SKNFA Premier League
- Founded: 1932; 94 years ago
- Country: Saint Kitts and Nevis
- Confederation: CONCACAF
- Number of clubs: 10
- Level on pyramid: 1
- Relegation to: SKNFA Division 1
- Domestic cup: National Cup
- International cup: CFU Club Shield
- Current champions: United Old Road Jets (2025–26)
- Most championships: Newtown United (16 titles)
- Top scorer: Keithroy Freeman (163 goals)
- Current: 2026–27 SKNFA Premier League

= SKNFA Premier League =

The SKNFA Premier League, known for sponsorship reasons as the SKNFA National Bank Premier League (previously SKNFA Digicel Super League), is the Saint Kitts top division, created in 1932 and organized by the St.

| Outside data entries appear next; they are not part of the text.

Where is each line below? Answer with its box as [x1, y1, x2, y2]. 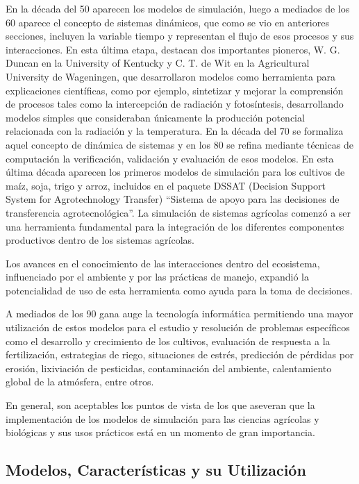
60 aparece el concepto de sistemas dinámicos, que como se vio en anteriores [6, 15, 329, 29]
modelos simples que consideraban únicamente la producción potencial [6, 110, 305, 124]
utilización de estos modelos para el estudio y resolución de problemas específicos [6, 320, 350, 335]
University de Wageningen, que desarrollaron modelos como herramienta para [6, 69, 335, 83]
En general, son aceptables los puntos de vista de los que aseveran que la [6, 398, 315, 412]
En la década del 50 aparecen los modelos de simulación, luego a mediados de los [6, 1, 350, 15]
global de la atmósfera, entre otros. [6, 374, 154, 389]
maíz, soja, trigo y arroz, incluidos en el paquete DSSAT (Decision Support [6, 178, 326, 192]

Kitts and Nevis Football Association.

It currently has 10 participating clubs and the season lasts from September to May. At the Regular Stage, each club plays the others twice (home and away) and the top four teams qualify to Super Four stage. The qualified teams play each other once and the top two teams from Super Four play a 3-legged Championship Play-off to determine the season champion. The lowest placed team in Regular Stage is relegated to Saint Kitts and Nevis Division 1, from which another one is promoted.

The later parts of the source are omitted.